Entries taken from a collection
━━━━━━

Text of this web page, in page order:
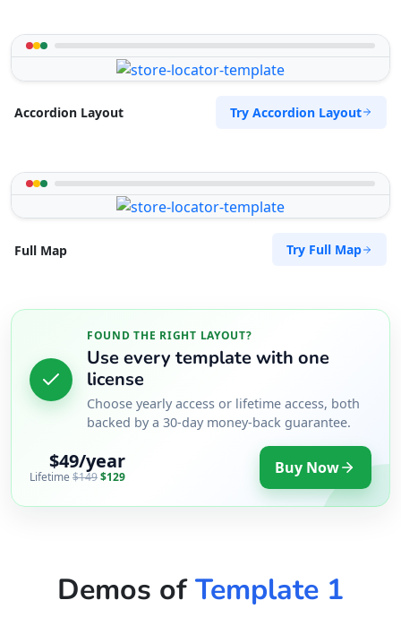
Accordion Layout Try Accordion Layout
Full Map Try Full Map
FOUND THE RIGHT LAYOUT?
Use every template with one
license
Choose yearly access or lifetime access, both
backed by a 30-day money-back guarantee.
$49/year
Lifetime $149$129 Buy Now
Demos ofTemplate 1
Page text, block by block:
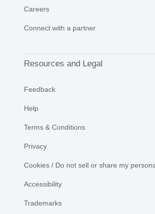
Careers
Connect with a partner
Resources and Legal
Feedback
Help
Terms & Conditions
Privacy
Cookies / Do not sell or share my
Accessibility
Trademarks
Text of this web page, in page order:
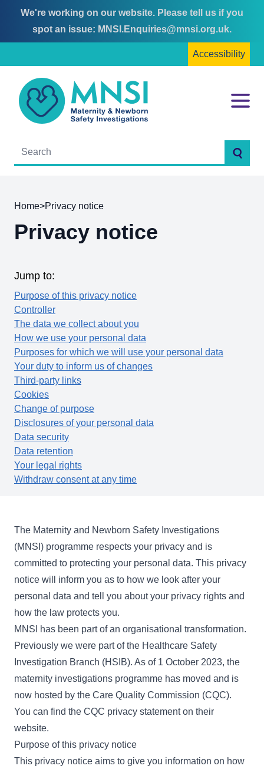
Skip
to
Skip
to
We're working on our website. Please tell us if you
spot an issue: MNSI.Enquiries@mnsi.org.uk.
Accessibility
MNSI
Menu
Home>Privacy notice
Privacy notice
Jump to:
Purpose of this privacy notice
Controller
The data we collect about you
How we use your personal data
Purposes for which we will use your personal data
Your duty to inform us of changes
Third-party links
Cookies
Change of purpose
Disclosures of your personal data
Data security
Data retention
Your legal rights
Withdraw consent at any time
The Maternity and Newborn Safety Investigations
(MNSI) programme respects your privacy and is
committed to protecting your personal data. This privacy
notice will inform you as to how we look after your
personal data and tell you about your privacy rights and
how the law protects you.
MNSI has been part of an organisational transformation.
Previously we were part of the Healthcare Safety
Investigation Branch (HSIB). As of 1 October 2023, the
maternity investigations programme has moved and is
now hosted by the Care Quality Commission (CQC).
You can find the CQC privacy statementon their
website.
Purpose of this privacy notice
This privacy notice aims to give you information on how
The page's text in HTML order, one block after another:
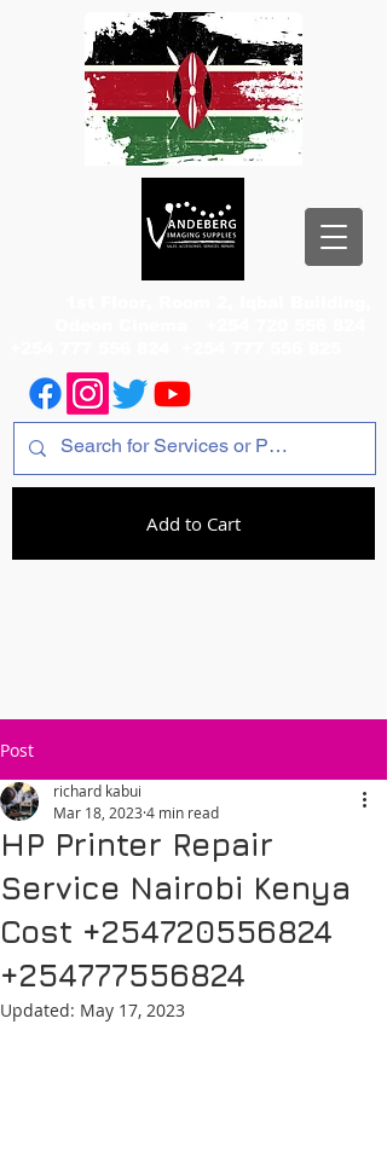
Add to Cart
Post
HP Printer Repair
Service Nairobi Kenya
Cost +254720556824
+254777556824
richard kabui
Mar 18, 2023 4 min read
Updated: May 17, 2023
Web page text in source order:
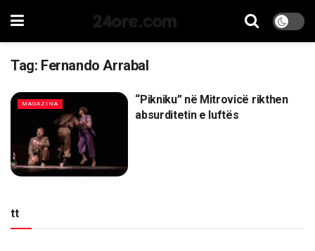
24ore.com
Tag: Fernando Arrabal
MAGAZINA
“Pikniku” në Mitrovicë rikthen
absurditetin e luftës
tt
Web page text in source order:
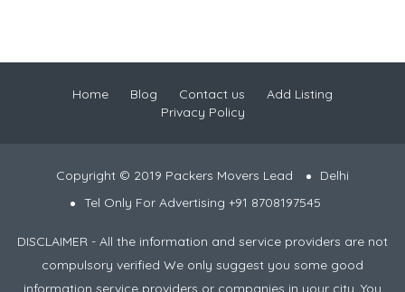
Home Blog Contact us
Add Listing
Privacy Policy
Copyright © 2019 Packers Movers Lead
Delhi
Tel Only For Advertising +91 8708197545
DISCLAIMER - All the information and service providers are not
compulsory verified We only suggest you some good
information service providers or companies in your city. You
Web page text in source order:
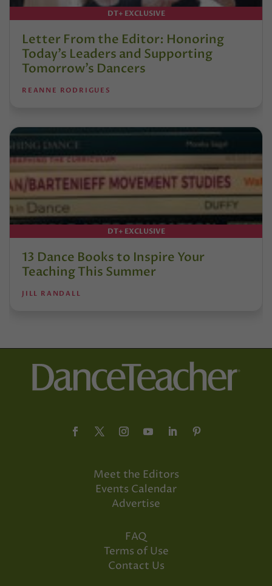
DT+ EXCLUSIVE
Letter From the Editor: Honoring
Today’s Leaders and Supporting
Tomorrow’s Dancers
REANNE RODRIGUES
DT+ EXCLUSIVE
13 Dance Books to Inspire Your
Teaching This Summer
JILL RANDALL
Meet the Editors
Events Calendar
Advertise
FAQ
Terms of Use
Contact Us
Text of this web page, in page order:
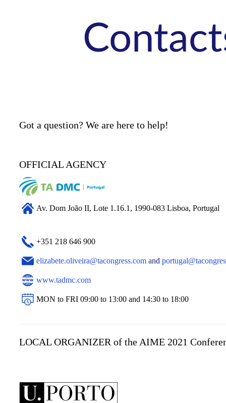
Got a question? We are here to help!
OFFICIAL AGENCY
Av. Dom João II, Lote 1.16.1, 1990-083 Lisboa, Portugal
+351 218 646 900
elizabete.oliveira@tacongress.com and
www.tadmc.com
MON to FRI 09:00 to 13:00 and 14:30 to 18:00
LOCAL ORGANIZER of the AIME 2021
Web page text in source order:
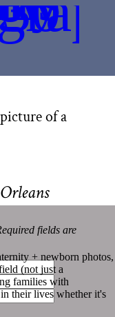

━━━━━━

WHAT TO WORK ON: Print each of the records above exactly as written, leaving no picture in the copy.

EXERCISE SOLUTION:
Text of this web page, in page order:
Accordion Layout Try Accordion Layout
Full Map Try Full Map
FOUND THE RIGHT LAYOUT?
Use every template with one
license
Choose yearly access or lifetime access, both
backed by a 30-day money-back guarantee.
$49/year
Lifetime $149$129 Buy Now
Demos ofTemplate 1
Page text, block by block:
Careers
Connect with a partner
Resources and Legal
Feedback
Help
Terms & Conditions
Privacy
Cookies / Do not sell or share my
Accessibility
Trademarks
Text of this web page, in page order:
Skip
to
Skip
to
We're working on our website. Please tell us if you
spot an issue: MNSI.Enquiries@mnsi.org.uk.
Accessibility
MNSI
Menu
Home>Privacy notice
Privacy notice
Jump to:
Purpose of this privacy notice
Controller
The data we collect about you
How we use your personal data
Purposes for which we will use your personal data
Your duty to inform us of changes
Third-party links
Cookies
Change of purpose
Disclosures of your personal data
Data security
Data retention
Your legal rights
Withdraw consent at any time
The Maternity and Newborn Safety Investigations
(MNSI) programme respects your privacy and is
committed to protecting your personal data. This privacy
notice will inform you as to how we look after your
personal data and tell you about your privacy rights and
how the law protects you.
MNSI has been part of an organisational transformation.
Previously we were part of the Healthcare Safety
Investigation Branch (HSIB). As of 1 October 2023, the
maternity investigations programme has moved and is
now hosted by the Care Quality Commission (CQC).
You can find the CQC privacy statementon their
website.
Purpose of this privacy notice
This privacy notice aims to give you information on how
The page's text in HTML order, one block after another:
Add to Cart
Post
HP Printer Repair
Service Nairobi Kenya
Cost +254720556824
+254777556824
richard kabui
Mar 18, 2023 4 min read
Updated: May 17, 2023
Web page text in source order:
24ore.com
Tag: Fernando Arrabal
MAGAZINA
“Pikniku” në Mitrovicë rikthen
absurditetin e luftës
tt
Web page text in source order:
Home Blog Contact us
Add Listing
Privacy Policy
Copyright © 2019 Packers Movers Lead
Delhi
Tel Only For Advertising +91 8708197545
DISCLAIMER - All the information and service providers are not
compulsory verified We only suggest you some good
information service providers or companies in your city. You
Web page text in source order:
DT+ EXCLUSIVE
Letter From the Editor: Honoring
Today’s Leaders and Supporting
Tomorrow’s Dancers
REANNE RODRIGUES
DT+ EXCLUSIVE
13 Dance Books to Inspire Your
Teaching This Summer
JILL RANDALL
Meet the Editors
Events Calendar
Advertise
FAQ
Terms of Use
Contact Us
Text of this web page, in page order:
Got a question? We are here to help!
OFFICIAL AGENCY
Av. Dom João II, Lote 1.16.1, 1990-083 Lisboa, Portugal
+351 218 646 900
elizabete.oliveira@tacongress.com and
www.tadmc.com
MON to FRI 09:00 to 13:00 and 14:30 to 18:00
LOCAL ORGANIZER of the AIME 2021
Web page text in source order:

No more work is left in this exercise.